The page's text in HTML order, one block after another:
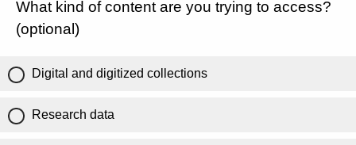
What kind of content are you trying to access?
(optional)
Digital and digitized collections
Research data
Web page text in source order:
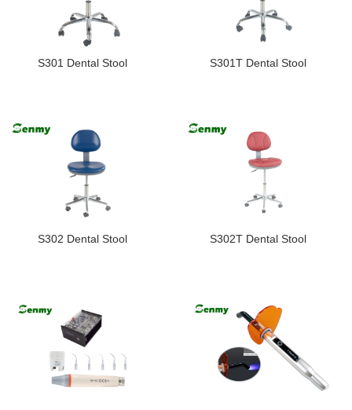
S301 Dental Stool S301T Dental Stool
S302 Dental Stool S302T Dental Stool
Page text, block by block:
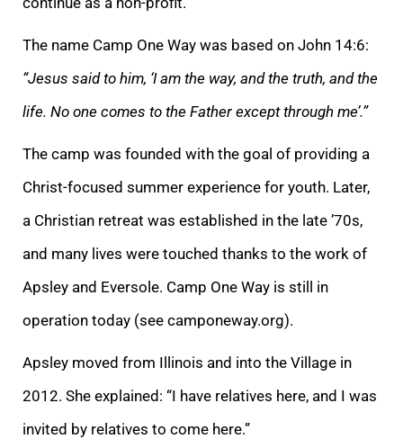
The name Camp One Way was based on John 14:6:
“Jesus said to him, ‘I am the way, and the truth, and the
life. No one comes to the Father except through me’.”
The camp was founded with the goal of providing a
Christ-focused summer experience for youth. Later,
a Christian retreat was established in the late ’70s,
and many lives were touched thanks to the work of
Apsley and Eversole. Camp One Way is still in
operation today (see camponeway.org).
Apsley moved from Illinois and into the Village in
2012. She explained: “I have relatives here, and I was
invited by relatives to come here.”
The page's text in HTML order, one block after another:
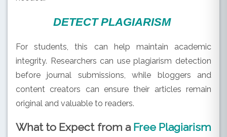
DETECT PLAGIARISM
For students, this can help maintain academic
integrity. Researchers can use plagiarism detection
before journal submissions, while bloggers and
content creators can ensure their articles remain
original and valuable to readers.
What to Expect from a Free Plagiarism
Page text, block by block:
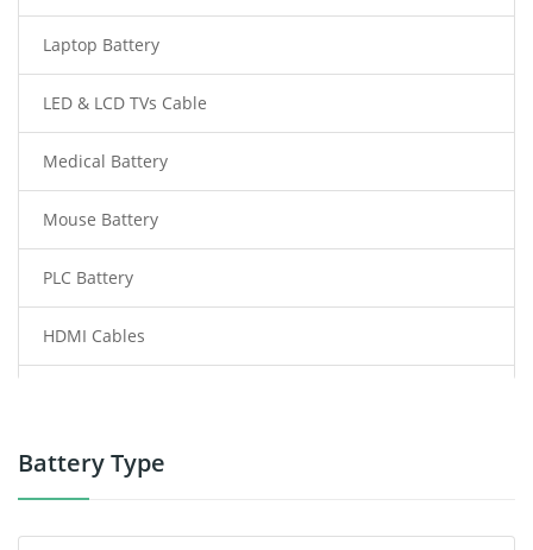
Laptop Battery
LED & LCD TVs Cable
Medical Battery
Mouse Battery
PLC Battery
HDMI Cables
Power Tool Battery
Battery Type
§
Copy the line showing "Web page text" exactly, along with each line after it through the end of the material above. Pictures stay out.

SOLUTION FOR THIS PROBLEM —
Web page text in source order:
S301 Dental Stool S301T Dental Stool
S302 Dental Stool S302T Dental Stool
Page text, block by block:
The name Camp One Way was based on John 14:6:
“Jesus said to him, ‘I am the way, and the truth, and the
life. No one comes to the Father except through me’.”
The camp was founded with the goal of providing a
Christ-focused summer experience for youth. Later,
a Christian retreat was established in the late ’70s,
and many lives were touched thanks to the work of
Apsley and Eversole. Camp One Way is still in
operation today (see camponeway.org).
Apsley moved from Illinois and into the Village in
2012. She explained: “I have relatives here, and I was
invited by relatives to come here.”
The page's text in HTML order, one block after another:
DETECT PLAGIARISM
For students, this can help maintain academic
integrity. Researchers can use plagiarism detection
before journal submissions, while bloggers and
content creators can ensure their articles remain
original and valuable to readers.
What to Expect from a Free Plagiarism
Page text, block by block:
Laptop Battery
LED & LCD TVs Cable
Medical Battery
Mouse Battery
PLC Battery
HDMI Cables
Power Tool Battery
Battery Type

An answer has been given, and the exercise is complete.